**Your assignment:**
From the listing that follows, reproduce only the lines from the one holding "For each line" through the one holding "걷고싶은 금호제방 장미길 (9, 71, 94, 82)", both included, with no pictures.

**Listed entries:**
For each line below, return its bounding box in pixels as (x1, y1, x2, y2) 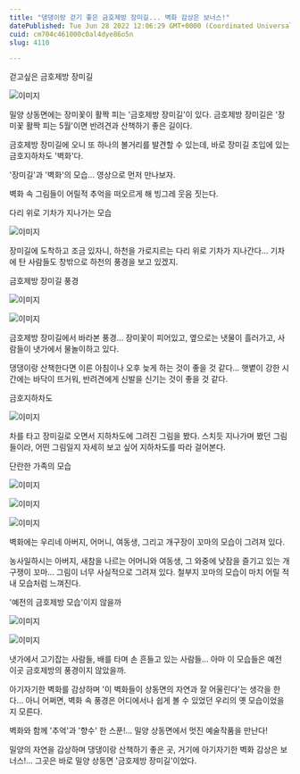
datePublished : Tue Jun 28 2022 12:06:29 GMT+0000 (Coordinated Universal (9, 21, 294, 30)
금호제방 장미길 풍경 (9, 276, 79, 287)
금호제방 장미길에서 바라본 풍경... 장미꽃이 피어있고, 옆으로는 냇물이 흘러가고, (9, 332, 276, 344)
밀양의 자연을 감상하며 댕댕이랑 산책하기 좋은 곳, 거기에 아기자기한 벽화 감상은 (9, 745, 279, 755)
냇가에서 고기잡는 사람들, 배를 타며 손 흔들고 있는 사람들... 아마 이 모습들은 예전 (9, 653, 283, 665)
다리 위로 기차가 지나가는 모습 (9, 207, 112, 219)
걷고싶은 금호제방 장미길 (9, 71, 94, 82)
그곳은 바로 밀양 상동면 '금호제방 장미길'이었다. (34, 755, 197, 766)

...

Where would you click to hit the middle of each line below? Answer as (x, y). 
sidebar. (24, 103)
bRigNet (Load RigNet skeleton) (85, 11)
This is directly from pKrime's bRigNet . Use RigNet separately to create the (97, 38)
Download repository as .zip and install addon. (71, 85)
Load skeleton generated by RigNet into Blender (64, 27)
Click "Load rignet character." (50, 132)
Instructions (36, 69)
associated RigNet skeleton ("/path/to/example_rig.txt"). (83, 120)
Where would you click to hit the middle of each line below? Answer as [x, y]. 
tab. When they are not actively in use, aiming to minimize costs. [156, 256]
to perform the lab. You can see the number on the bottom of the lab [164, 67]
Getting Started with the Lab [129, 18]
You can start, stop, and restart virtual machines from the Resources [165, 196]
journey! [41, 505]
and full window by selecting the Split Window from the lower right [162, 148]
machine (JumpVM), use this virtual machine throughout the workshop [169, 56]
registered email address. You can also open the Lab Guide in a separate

**Solved exercise:**
For each line below, return its bounding box in pixels as (x1, y1, x2, y2) 
datePublished : Tue Jun 28 2022 12:06:29 GMT+0000 (Coordinated Universal (9, 21, 294, 30)
금호제방 장미길 풍경 (9, 276, 79, 287)
금호제방 장미길에서 바라본 풍경... 장미꽃이 피어있고, 옆으로는 냇물이 흘러가고, (9, 332, 276, 344)
밀양의 자연을 감상하며 댕댕이랑 산책하기 좋은 곳, 거기에 아기자기한 벽화 감상은 (9, 745, 279, 755)
냇가에서 고기잡는 사람들, 배를 타며 손 흔들고 있는 사람들... 아마 이 모습들은 예전 (9, 653, 283, 665)
다리 위로 기차가 지나가는 모습 (9, 207, 112, 219)
걷고싶은 금호제방 장미길 (9, 71, 94, 82)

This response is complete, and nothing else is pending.